If, as per our original hypothesis, the new coach (Bill Courtney)’s in-game coaching is significantly worse than the previous coach (Steve Donahue)’s, then the peaks of the two distriubtions returned by PyMC should be nicely separated, with Donahue’s to the right of Courtney’s. Additionally, the distribution for \(\tau\), the season during which the transition occurred, should be sharply peaked around 2010.
Well, looks like the data do not agree with our hypothesis. The most damning result is the flat distribution of \(\tau\): according to our MCMC at no point in the past 13 years was there a drastic change in the quality of in-game coaching.

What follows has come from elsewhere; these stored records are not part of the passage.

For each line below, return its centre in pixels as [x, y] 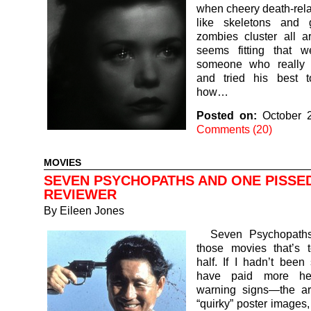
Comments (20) [234, 129]
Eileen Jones [92, 210]
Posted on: [227, 115]
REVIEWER [80, 194]
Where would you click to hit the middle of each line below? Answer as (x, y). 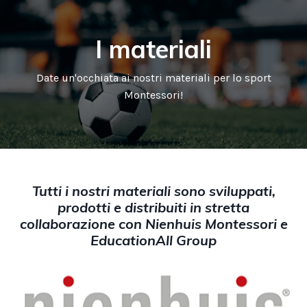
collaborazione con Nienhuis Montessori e (153, 224)
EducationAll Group (153, 240)
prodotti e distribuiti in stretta (153, 207)
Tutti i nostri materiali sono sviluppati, (153, 191)
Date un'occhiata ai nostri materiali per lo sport (153, 78)
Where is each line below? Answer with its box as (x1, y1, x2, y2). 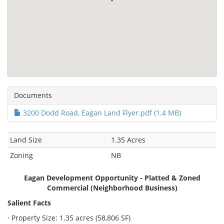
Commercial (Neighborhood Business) (46, 183, 177, 193)
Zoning (10, 150, 33, 160)
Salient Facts (7, 198, 51, 208)
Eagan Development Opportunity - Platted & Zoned (23, 173, 200, 183)
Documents (14, 90, 52, 100)
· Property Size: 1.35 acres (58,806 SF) (7, 213, 130, 223)
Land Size (10, 135, 42, 145)
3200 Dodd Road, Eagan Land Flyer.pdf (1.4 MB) (21, 108, 181, 118)
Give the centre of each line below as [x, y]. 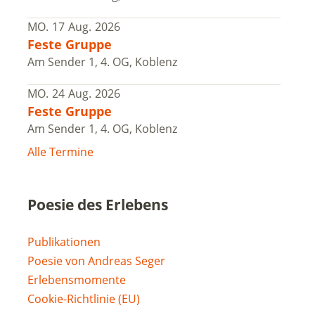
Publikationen [64, 242]
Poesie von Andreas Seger [96, 261]
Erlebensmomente [76, 280]
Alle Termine [60, 152]
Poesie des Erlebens [97, 205]
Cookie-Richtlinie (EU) [83, 299]
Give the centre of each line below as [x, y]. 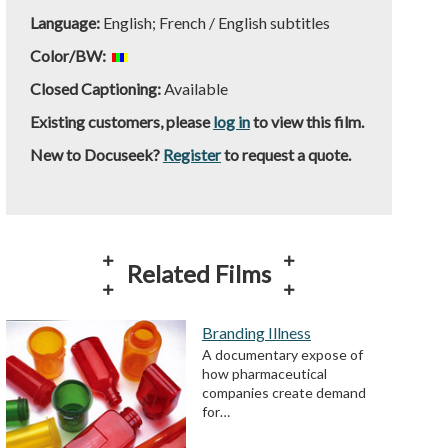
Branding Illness [256, 333]
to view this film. [306, 121]
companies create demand [283, 393]
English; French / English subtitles [216, 22]
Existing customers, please [121, 121]
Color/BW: [69, 55]
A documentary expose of [282, 355]
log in [231, 121]
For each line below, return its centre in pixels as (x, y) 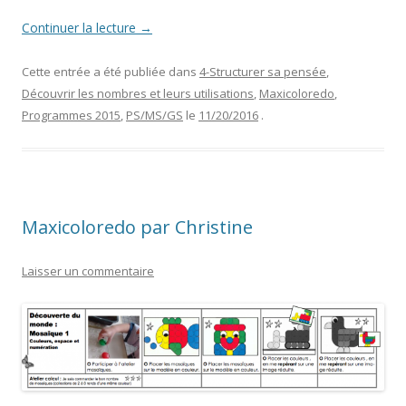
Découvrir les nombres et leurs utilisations (138, 94)
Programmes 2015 (71, 116)
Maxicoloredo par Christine (137, 227)
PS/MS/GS (155, 116)
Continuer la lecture (81, 28)
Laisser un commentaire (88, 271)
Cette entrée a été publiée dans (111, 72)
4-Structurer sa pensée (263, 72)
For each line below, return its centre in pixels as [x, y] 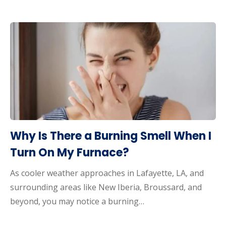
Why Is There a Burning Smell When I [111, 136]
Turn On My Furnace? [70, 152]
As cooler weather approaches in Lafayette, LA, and [107, 173]
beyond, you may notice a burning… [77, 201]
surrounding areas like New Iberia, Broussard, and [106, 187]
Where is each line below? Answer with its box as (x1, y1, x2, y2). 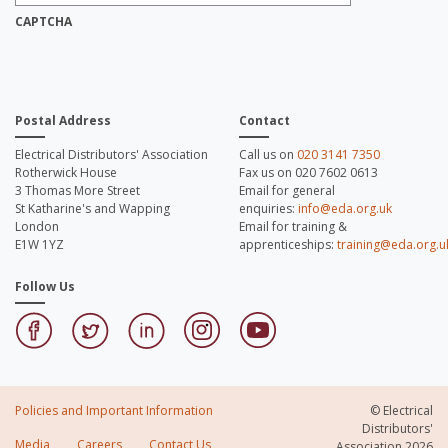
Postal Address (15, 112, 111, 129)
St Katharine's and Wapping (15, 200, 170, 217)
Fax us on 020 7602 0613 (239, 164, 378, 181)
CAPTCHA (15, 13, 72, 30)
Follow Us (15, 278, 75, 295)
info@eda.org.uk (298, 200, 392, 217)
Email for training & (239, 218, 347, 235)
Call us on (239, 146, 297, 163)

Of course there are a number of other possible explanations, first among them that our mapping from prediction error to over/under performance was invalid. It could also be that we just don’t have enough data yet. Good thing Cornell just gave Courtney a contract extension …
Long story short, you can add this to the list of blog posts that conclude that it’s hard to measure the effect of a coaching change. Sometimes the data just doesn’t tell the story you want it to tell.
The ipython notebook for this post is here and the data is here and here.